Метать клинок бесцельно ему вскоре надоело, и граф, усмехнувшись, подошел к столу. Сломав два гусиных пера, на обрывке пергамента нарисовал мерзкую физиономию капитана, свечой притеплил концы рисунка к каютной переборке и снова принялся за боевые упражнения.

Вжик! — и клинок приколол нос нарисованного Крузенштерна к стене. Вжик! — и опять попаданье, на сей раз в подбородок. Это неожиданно напомнило графу недавнюю проделку, учиненную во время стоянки у Маркизских островов, на сопутствующем «Надежде» шлюпе «Нева», да не с кем-нибудь, а с лицом духовного сана, отцом Гедеоном — иеромонахом посольской свиты, взятым в круиз для обращения в православную веру туземных народов.

…Гедеон был худым, угрюмым на вид и падким на хмельное священником. Говорил он мало, большей частью на проповедях, да и то таким низким и мрачным голосом, что у Толстого закрадывалось серьезное сомнение в том, что кто-то из корабельной паствы после речей сего слуги Божия становился к Господу ближе… Настоящее красноречие пробуждалось в иеромонахе пропорционально выпитому спиртному. Глядя на желчное, испитое лицо Гедеона, граф не раз ловил себя на мысли, что подобный лик скорее отпугнет дикарей, нежели привлечет их в лоно православия.

Может быть, к этим мыслям примешивалось и личное. Федор Иванович, сказать честно, не любил попов. Повинна в том оказалась религиозность его матушки — графини Анны Федоровны, вышедшей из богобоязненного рода Майковых и с детства пытавшейся привить набожность любимцу Феденьке.
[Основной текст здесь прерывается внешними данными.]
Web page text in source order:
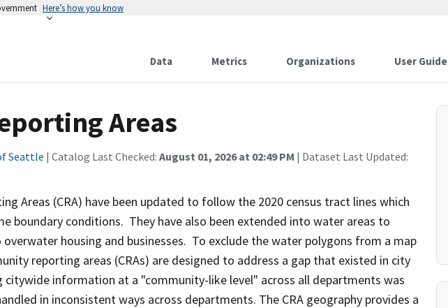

Что за скука стоять этаким истуканчиком в храме, слушая непонятные песнопения и проповеди? Ни ущипнуть стоящую рядом и проливавшую слезы умиления барыню, ни показать язык толстому рыжему протоиерею, тонким бабьим голосом выводящему псалмы… Токмо крестись да бей поклоны…

Кто знает, не из тех ли малоприятных детских воспоминаний и возникло у графа желание подшутить над Гедеоном. Федор Иванович трижды приносил ему бутылки из личных, катастрофически тающих запасов, чем вызвал необычайное расположение иеромонаха. В свою очередь и граф получал интерес, глядя на картину грехопадения духовника. Происходило это всегда одинаково: Гедеон трясущимися руками откупоривал бутылку, одним махом заливал в себя половину ее содержимого. Блаженно икал. Глубоко посаженные глазки приобретали живой блеск. Он крестил свой впалый живот, потом графа. Выпивал остатки вина и впадал в прострацию, из которой выводил его лишь сигнал, зовущий к обеду.